List each line of the data in which the string "what" appears.
··· RECORDS FOR THIS EXERCISE ···
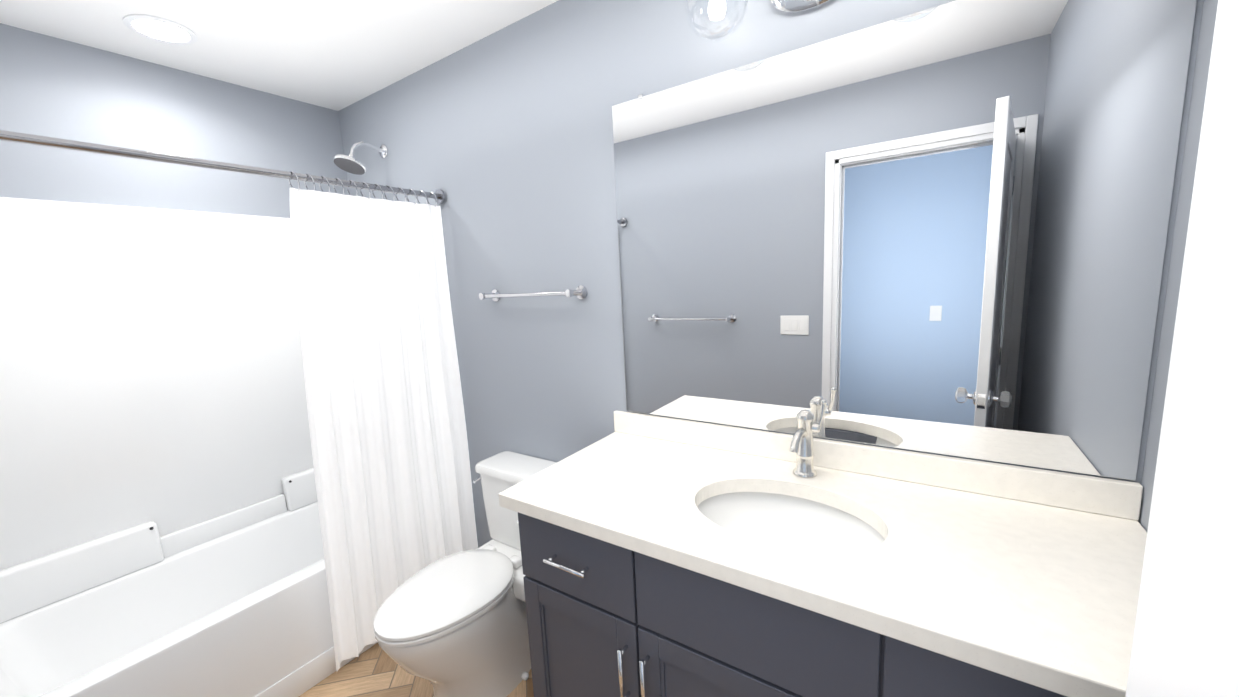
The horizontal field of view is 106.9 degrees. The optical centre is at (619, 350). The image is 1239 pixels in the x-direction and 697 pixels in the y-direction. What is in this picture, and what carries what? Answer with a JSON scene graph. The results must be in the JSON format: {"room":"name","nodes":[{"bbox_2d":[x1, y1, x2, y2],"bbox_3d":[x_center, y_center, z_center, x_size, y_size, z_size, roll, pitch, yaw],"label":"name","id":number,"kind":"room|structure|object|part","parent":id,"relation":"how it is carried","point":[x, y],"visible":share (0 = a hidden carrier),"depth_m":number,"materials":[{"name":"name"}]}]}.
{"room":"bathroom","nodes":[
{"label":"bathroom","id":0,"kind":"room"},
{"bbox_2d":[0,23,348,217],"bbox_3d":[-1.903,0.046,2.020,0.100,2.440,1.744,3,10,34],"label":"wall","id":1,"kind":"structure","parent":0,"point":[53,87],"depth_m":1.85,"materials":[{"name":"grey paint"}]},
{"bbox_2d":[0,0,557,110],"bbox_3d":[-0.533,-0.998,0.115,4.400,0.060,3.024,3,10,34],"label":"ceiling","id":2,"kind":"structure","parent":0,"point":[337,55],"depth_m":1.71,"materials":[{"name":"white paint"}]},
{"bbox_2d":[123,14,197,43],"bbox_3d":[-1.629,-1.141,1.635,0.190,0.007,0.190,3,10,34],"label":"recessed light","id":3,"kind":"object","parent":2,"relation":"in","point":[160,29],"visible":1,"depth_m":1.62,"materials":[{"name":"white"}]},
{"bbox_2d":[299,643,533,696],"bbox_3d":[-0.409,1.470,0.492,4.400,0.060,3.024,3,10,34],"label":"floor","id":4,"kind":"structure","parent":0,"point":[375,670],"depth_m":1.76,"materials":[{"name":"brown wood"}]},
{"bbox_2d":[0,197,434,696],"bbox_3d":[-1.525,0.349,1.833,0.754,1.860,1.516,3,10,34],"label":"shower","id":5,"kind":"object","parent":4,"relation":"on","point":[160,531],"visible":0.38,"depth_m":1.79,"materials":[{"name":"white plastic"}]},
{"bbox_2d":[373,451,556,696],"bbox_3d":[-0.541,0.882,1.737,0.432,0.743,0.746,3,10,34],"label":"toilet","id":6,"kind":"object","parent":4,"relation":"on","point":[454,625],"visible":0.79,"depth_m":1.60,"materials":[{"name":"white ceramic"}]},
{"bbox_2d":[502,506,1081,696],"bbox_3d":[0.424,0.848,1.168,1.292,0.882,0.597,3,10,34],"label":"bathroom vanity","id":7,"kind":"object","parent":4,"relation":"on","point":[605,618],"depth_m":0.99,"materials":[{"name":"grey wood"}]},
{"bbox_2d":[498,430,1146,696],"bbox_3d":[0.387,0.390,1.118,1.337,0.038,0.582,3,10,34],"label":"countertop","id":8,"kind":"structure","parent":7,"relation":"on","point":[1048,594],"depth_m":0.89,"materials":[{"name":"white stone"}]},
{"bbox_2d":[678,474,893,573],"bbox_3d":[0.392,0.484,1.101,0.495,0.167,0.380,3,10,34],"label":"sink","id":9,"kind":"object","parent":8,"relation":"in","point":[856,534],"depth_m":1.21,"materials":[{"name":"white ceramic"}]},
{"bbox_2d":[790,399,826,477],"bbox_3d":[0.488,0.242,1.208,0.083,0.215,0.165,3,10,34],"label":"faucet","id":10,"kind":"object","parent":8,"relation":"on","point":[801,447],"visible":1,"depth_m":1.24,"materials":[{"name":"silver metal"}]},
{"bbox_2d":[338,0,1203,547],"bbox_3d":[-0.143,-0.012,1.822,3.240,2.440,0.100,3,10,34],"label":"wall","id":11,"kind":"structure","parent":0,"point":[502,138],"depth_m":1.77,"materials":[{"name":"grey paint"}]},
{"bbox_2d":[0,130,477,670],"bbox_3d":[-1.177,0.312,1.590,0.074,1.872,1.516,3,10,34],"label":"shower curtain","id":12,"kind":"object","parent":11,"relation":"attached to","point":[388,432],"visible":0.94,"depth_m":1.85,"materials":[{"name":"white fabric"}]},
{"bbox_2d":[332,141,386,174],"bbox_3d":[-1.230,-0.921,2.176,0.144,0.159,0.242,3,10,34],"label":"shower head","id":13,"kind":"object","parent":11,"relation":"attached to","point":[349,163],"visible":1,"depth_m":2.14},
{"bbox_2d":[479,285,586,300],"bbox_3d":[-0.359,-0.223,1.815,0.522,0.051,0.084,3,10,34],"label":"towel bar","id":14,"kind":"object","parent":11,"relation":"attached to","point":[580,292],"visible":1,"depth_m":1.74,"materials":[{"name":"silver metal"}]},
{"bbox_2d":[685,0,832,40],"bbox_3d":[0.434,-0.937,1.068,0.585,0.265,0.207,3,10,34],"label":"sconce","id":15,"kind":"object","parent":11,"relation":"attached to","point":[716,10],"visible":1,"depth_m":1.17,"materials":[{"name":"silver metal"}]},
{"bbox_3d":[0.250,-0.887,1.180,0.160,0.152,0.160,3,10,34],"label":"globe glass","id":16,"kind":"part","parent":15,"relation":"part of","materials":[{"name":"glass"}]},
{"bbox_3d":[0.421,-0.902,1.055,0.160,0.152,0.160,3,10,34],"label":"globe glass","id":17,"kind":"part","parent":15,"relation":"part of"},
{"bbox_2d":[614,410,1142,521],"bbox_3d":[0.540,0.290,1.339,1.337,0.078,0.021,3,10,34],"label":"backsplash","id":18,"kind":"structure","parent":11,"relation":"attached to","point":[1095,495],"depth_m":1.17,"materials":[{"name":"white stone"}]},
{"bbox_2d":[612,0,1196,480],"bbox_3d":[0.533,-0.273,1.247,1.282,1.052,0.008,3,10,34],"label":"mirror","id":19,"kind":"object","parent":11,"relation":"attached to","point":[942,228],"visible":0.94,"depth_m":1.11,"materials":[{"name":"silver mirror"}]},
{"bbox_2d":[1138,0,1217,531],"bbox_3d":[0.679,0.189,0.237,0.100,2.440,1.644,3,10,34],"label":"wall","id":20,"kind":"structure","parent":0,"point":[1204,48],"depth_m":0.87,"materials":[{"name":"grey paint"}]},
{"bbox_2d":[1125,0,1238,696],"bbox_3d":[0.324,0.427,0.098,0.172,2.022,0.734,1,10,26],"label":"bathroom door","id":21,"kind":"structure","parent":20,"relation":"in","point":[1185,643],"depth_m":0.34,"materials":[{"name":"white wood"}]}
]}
···
··· RECORDS FOR THIS EXERCISE ···
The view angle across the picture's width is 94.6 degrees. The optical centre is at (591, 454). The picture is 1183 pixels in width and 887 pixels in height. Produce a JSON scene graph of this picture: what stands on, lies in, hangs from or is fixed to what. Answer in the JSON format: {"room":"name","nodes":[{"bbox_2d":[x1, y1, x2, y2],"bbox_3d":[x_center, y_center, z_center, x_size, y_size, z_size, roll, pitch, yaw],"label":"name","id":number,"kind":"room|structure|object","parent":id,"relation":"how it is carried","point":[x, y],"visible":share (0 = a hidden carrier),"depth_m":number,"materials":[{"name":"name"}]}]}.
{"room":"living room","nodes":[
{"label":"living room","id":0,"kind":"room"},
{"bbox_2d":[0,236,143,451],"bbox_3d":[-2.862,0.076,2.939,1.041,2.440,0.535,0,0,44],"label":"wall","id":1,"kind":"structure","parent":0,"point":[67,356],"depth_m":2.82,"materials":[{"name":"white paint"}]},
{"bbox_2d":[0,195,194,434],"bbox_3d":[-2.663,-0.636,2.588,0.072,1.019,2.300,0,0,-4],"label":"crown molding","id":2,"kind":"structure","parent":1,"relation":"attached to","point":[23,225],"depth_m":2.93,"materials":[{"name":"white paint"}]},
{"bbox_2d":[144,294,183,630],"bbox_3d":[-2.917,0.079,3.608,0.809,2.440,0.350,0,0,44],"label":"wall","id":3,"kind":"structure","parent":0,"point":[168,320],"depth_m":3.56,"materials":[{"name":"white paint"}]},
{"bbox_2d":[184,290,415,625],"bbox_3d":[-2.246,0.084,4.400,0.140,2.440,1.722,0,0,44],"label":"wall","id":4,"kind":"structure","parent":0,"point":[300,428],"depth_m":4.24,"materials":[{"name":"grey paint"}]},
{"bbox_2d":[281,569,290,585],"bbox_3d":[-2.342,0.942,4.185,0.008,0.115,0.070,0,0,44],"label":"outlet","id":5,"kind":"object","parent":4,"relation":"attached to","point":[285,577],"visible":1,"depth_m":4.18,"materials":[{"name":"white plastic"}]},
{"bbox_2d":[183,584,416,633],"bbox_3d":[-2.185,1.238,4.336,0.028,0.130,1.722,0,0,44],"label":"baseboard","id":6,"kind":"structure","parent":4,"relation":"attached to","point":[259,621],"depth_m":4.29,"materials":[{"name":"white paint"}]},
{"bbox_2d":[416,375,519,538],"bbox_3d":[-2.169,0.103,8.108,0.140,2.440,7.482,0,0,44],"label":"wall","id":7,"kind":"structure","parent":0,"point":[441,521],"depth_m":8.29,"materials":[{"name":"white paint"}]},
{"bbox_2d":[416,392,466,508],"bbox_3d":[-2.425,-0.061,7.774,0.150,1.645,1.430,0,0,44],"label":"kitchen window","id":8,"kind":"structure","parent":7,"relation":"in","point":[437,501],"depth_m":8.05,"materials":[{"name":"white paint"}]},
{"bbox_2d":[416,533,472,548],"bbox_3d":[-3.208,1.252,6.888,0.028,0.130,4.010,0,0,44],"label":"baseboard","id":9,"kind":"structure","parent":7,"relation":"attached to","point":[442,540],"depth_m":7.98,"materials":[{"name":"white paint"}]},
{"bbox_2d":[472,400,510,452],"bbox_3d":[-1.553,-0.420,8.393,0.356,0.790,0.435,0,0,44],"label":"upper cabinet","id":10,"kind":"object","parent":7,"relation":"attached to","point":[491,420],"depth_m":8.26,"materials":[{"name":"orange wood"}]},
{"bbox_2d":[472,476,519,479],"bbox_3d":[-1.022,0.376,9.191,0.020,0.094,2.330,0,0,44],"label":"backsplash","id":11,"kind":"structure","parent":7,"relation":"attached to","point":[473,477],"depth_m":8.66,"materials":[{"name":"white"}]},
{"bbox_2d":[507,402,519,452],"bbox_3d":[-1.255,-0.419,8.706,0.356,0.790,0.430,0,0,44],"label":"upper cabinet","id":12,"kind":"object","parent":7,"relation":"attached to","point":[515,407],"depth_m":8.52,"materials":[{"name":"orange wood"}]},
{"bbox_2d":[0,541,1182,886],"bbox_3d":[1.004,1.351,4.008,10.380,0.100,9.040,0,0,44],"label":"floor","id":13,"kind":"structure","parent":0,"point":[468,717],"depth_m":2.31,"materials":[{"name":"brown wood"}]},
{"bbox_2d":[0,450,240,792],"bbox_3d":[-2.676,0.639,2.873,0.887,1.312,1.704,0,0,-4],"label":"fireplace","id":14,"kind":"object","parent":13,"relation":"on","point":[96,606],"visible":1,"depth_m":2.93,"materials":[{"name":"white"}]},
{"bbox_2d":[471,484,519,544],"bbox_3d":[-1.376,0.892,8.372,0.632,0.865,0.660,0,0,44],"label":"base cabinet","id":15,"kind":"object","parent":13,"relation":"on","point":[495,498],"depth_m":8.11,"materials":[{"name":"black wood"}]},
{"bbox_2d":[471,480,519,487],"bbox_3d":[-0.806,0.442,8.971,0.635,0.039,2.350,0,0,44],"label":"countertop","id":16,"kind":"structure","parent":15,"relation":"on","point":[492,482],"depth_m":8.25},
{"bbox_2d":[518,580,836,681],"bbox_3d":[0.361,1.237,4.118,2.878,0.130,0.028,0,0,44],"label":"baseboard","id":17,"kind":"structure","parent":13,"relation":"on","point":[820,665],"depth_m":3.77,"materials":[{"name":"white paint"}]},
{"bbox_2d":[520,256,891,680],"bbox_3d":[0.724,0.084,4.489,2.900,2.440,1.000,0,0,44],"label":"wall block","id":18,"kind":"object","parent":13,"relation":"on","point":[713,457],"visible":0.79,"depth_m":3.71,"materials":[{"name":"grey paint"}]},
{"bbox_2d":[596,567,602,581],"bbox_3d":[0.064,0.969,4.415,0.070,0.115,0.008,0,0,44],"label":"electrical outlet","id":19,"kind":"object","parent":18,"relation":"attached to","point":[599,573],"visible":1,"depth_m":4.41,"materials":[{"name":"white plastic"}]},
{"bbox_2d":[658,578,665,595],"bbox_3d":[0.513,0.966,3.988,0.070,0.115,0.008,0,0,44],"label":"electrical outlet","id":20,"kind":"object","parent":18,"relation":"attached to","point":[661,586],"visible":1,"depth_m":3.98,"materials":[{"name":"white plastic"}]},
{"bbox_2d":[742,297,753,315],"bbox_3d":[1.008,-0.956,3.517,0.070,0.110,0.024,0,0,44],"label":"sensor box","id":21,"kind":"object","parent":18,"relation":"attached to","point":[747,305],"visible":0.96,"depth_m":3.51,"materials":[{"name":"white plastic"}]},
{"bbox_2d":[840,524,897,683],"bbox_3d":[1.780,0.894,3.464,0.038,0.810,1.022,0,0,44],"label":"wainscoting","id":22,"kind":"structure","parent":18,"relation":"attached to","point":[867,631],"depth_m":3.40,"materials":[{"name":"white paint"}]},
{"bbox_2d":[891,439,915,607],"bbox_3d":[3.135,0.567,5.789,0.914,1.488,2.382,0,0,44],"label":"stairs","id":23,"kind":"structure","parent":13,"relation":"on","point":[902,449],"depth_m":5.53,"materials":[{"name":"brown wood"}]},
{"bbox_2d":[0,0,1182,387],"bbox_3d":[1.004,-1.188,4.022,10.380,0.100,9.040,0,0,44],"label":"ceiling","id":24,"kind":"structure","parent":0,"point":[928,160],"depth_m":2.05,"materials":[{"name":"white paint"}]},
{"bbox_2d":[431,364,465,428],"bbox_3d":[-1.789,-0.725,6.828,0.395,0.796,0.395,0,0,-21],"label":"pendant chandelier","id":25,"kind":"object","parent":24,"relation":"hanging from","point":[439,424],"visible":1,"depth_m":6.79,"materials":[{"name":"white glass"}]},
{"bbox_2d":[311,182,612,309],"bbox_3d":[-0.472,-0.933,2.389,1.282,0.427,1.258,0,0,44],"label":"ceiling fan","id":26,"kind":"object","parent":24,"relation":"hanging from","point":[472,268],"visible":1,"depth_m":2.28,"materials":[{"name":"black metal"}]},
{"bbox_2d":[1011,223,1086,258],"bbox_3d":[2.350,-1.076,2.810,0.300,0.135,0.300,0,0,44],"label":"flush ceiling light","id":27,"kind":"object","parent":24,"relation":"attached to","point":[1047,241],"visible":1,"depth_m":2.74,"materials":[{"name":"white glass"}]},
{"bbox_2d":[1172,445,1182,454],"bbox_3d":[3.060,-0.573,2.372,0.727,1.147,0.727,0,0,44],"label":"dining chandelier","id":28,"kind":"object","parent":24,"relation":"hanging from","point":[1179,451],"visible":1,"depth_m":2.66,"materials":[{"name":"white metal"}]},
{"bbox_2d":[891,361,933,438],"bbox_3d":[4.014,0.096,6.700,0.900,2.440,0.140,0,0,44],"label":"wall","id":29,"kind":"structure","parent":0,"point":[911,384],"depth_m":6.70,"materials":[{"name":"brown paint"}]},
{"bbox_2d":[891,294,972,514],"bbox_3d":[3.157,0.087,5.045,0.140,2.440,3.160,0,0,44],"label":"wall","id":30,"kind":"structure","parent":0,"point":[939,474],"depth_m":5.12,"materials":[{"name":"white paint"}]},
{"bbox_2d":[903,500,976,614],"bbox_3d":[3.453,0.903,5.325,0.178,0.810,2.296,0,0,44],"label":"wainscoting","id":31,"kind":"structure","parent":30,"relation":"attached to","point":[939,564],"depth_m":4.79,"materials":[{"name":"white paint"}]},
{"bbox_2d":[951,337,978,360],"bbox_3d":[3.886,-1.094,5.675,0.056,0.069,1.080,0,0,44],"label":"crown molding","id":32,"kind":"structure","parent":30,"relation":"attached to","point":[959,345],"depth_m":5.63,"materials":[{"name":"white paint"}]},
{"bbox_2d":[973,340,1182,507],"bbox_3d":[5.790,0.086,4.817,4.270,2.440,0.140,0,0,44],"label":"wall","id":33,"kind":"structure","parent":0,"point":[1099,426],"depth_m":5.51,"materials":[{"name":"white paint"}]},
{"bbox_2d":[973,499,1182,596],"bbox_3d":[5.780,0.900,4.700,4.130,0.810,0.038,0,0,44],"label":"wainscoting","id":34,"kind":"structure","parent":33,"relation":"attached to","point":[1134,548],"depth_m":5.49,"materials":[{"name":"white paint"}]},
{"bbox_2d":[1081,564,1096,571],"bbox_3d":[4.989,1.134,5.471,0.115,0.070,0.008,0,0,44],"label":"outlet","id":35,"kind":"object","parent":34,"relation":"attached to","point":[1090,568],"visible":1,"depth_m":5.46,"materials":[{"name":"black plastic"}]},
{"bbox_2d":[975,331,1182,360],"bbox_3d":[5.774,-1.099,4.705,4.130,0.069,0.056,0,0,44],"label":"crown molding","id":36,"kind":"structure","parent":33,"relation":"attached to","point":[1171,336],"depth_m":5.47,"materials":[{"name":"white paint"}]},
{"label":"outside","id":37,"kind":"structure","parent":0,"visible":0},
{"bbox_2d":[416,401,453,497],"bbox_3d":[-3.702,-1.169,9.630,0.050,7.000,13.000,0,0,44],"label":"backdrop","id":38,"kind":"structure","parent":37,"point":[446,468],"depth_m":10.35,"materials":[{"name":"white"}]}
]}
···
> _FINISHED TASK_:
The horizontal field of view is 106.9 degrees. The optical centre is at (619, 350). The image is 1239 pixels in the x-direction and 697 pixels in the y-direction. What is in this picture, and what carries what? Answer with a JSON scene graph. The results must be in the JSON format: {"room":"name","nodes":[{"bbox_2d":[x1, y1, x2, y2],"bbox_3d":[x_center, y_center, z_center, x_size, y_size, z_size, roll, pitch, yaw],"label":"name","id":number,"kind":"room|structure|object|part","parent":id,"relation":"how it is carried","point":[x, y],"visible":share (0 = a hidden carrier),"depth_m":number,"materials":[{"name":"name"}]}]}.
The view angle across the picture's width is 94.6 degrees. The optical centre is at (591, 454). The picture is 1183 pixels in width and 887 pixels in height. Produce a JSON scene graph of this picture: what stands on, lies in, hangs from or is fixed to what. Answer in the JSON format: {"room":"name","nodes":[{"bbox_2d":[x1, y1, x2, y2],"bbox_3d":[x_center, y_center, z_center, x_size, y_size, z_size, roll, pitch, yaw],"label":"name","id":number,"kind":"room|structure|object","parent":id,"relation":"how it is carried","point":[x, y],"visible":share (0 = a hidden carrier),"depth_m":number,"materials":[{"name":"name"}]}]}.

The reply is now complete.